## Data supplied
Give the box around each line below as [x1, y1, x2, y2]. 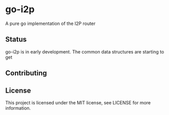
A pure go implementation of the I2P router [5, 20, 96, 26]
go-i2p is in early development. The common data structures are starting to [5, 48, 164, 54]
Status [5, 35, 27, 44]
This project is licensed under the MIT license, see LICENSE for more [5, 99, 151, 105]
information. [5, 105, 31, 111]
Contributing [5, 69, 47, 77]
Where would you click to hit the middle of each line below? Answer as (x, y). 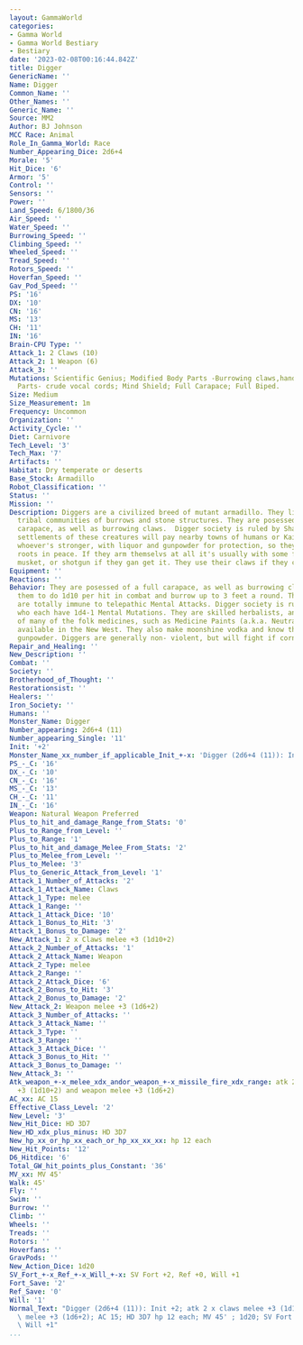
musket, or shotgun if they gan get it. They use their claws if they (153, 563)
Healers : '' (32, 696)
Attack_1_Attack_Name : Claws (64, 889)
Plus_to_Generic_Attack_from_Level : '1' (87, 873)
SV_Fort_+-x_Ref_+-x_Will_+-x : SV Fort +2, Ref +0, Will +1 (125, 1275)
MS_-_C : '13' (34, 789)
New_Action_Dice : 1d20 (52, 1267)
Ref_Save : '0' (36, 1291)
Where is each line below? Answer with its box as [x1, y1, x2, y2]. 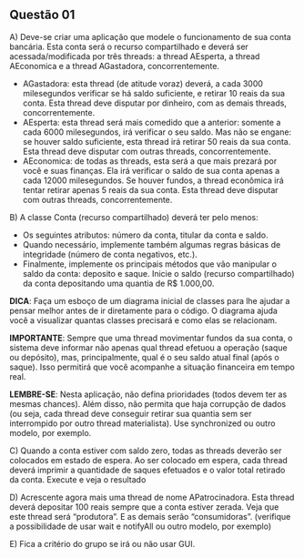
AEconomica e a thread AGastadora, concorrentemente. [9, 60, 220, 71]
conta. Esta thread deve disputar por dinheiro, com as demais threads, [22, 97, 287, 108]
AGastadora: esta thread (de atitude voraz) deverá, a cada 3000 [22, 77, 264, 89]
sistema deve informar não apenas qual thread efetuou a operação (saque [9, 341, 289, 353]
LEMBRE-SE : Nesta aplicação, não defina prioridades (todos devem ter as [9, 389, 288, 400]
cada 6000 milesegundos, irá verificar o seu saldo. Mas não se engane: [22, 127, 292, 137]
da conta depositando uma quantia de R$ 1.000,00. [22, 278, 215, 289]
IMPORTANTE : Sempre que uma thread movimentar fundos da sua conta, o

## Problem statement
Ending at the line with "Healers : '' (32, 696)", reproduce exactly the lines that begin at the top of the data, and include no pictures.

## Answer to the exercise
Give the box around each line below as [x1, y1, x2, y2]. 
A pure go implementation of the I2P router [5, 20, 96, 26]
go-i2p is in early development. The common data structures are starting to [5, 48, 164, 54]
Status [5, 35, 27, 44]
This project is licensed under the MIT license, see LICENSE for more [5, 99, 151, 105]
information. [5, 105, 31, 111]
Contributing [5, 69, 47, 77]
Where would you click to hit the middle of each line below? Answer as (x, y). 
musket, or shotgun if they gan get it. They use their claws if they (153, 563)
Healers : '' (32, 696)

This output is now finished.